Читаем Символ и сознание полностью

Философия сознания, как я ее себе представляю здесь и сейчас, — это гораздо больше о философе, чем о философии (включая его собственную). Более того, это гораздо больше о «здесь», чем о «сейчас», поскольку «здесь» означает буквально контекст философствования. Последнее же непредставимо без конкретного философствующего по определению. В то время как философия, в отличие от философствования, может быть мыслима в ее безличных или даже безымянных результатах, могущих в виде идей, понятий и формулировок найти себе место в других контекстах (как исторически, так и синхронно). Можно даже сказать, что понятие «контекста» в данном (то есть моем) случае философствования «вбирает» в себя время «сейчас», ибо как строго текстуальное

понятие, оно является пространственным по преимуществу. В этом смысле можно сказать, что «философия» всегда принадлежит «истории», а «философствование» — контексту.

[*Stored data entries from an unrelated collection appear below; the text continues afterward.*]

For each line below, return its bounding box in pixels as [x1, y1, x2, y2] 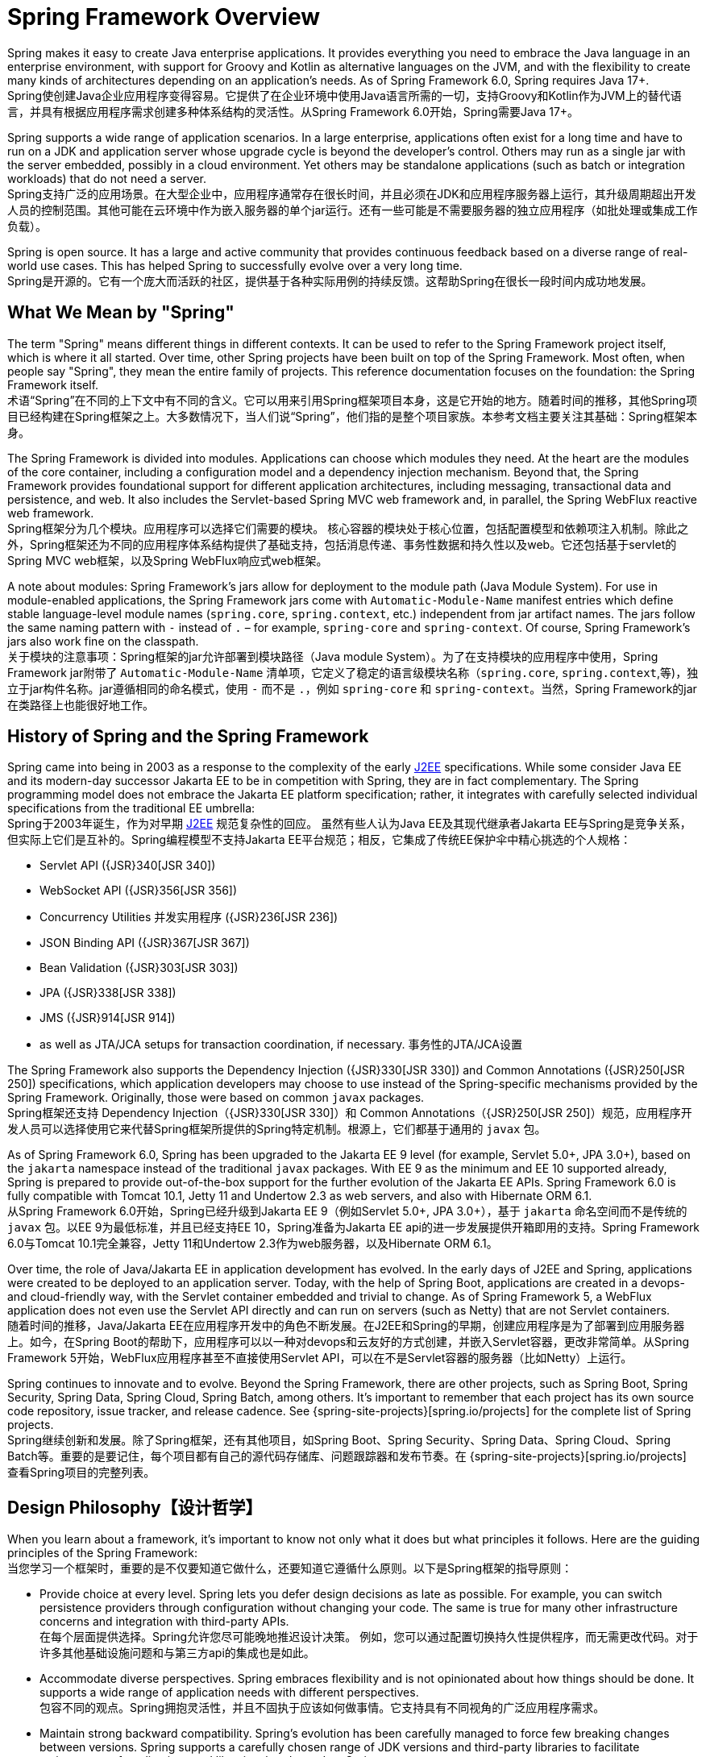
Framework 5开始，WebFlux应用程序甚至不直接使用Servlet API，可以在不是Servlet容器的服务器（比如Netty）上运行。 [7, 1351, 633, 1365]
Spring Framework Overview [7, 3, 321, 31]
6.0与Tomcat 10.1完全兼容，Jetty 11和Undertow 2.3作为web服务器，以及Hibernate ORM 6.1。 [7, 1236, 498, 1251]
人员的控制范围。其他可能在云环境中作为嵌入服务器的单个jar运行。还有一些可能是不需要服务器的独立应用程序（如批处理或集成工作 [7, 202, 698, 217]
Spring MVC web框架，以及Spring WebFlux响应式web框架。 [7, 553, 328, 567]
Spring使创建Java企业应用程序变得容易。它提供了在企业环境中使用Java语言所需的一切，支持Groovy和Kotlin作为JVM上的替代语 [7, 88, 682, 102]
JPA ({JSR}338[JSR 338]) [39, 986, 176, 1000]
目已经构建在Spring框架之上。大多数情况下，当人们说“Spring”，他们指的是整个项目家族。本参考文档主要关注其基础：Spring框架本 [7, 409, 697, 423]

«Здесь» философствование предполагает один момент, чрезвычайно важный метатеоретически: оно четко устанавливает границу между ситуацией философствующего и местом (или местами), где этого философствования не происходит. Иначе говоря, между сферой, покрываемой, так сказать, прагматикой философии сознания, и сферой, куда она выносится в виде своих конечных результатов и формулировок. Последнюю можно условно и только в этом смысле обозначить как «мир», «история» или «культура». Неотрефлексированное мышление нормального современного философа стремится (от Лукача и Маркузе до Франкфуртской школы и от Кожева до позднего экзистенциализма) к автоматическому перенесению этих результатов и формулировок в мир не-философствования в порядке отсылки применения или практики (Praxis). «Применение» — это вторая иллюзия неотрефлексиро-ванного мышления. Метатеория сознания предполагает, что результаты и формулировки философии сознания должны возвращаться из «мира», «истории» и т. д. для последующего рефлексирования философствующего над своим мышлением о них как о фактах сознания.

Готовя к печати второе издание книги «Символ и сознание» (фактически — третье, если считать первым его начальный «беседный» вариант, опубликованный покойным Ю. М. Лотманом в Тарту[1]

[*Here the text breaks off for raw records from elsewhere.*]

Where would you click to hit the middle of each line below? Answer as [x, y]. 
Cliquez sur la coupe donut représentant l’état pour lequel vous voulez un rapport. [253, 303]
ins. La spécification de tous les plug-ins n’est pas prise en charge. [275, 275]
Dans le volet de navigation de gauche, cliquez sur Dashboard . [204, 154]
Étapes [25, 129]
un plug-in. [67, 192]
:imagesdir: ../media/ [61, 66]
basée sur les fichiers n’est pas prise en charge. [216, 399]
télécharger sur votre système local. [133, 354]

), я понимал, что возвращения к прошлому не произойдет. Ни в том, что окружало эту книгу, ни в самой книге.

Время изменяет тексты. Традиционные культуры сознательно или бессознательно (чаще первое) борются со временем за тексты, чтобы оно их не изменяло. Одним из основных методов этой борьбы было включение времени в текст, который тем самым становился формой существования времени как своего внутреннего объекта (содержания?).

Тогда это издание будет попыткой, опытом участия в борьбе за текст, как за только личное

в нем. А сейчас, после смерти Мераба Мамардашвили, уже совсем личное, почти мое.

Я бесконечно благодарен Юрию Сенокосову за все, что он сделал для Мераба и меня, за его неустанное благородное усилие и воинское упорство в доведении начатого до конца.

А. Пятигорский

Лондон, май 1997.

Предисловие

Писать предисловие к подобной книге — вещь абсурдная. Ведь предисловие всегда сложнее самой книги. Если нет, то плохо, потому что так должно быть по сути дела (не по причине особого навыка, профессии или судьбы автора предисловия). Ибо мышление автора предисловия волей-неволей занимает некоторую более всеохватывающую понимательную, рефлексивную — неважно внешнюю или внутреннюю — точку зрения по отношению к мышлению автора книги. А если автор сам пишет предисловие, то ему приходится-таки понимать себя и совершать рефлексию своего собственного состояния, того, которое он представил в книге, будь то рифмы или формулы, сплетни или пейзажи, тайны иль прогнозы…

Но написать текст сложнее текста этой книги нельзя, потому что сложнее текста этой книги не бывает, не может быть, ибо он (текст) инкорпорировал все возможные рефлексивные подступы к нему.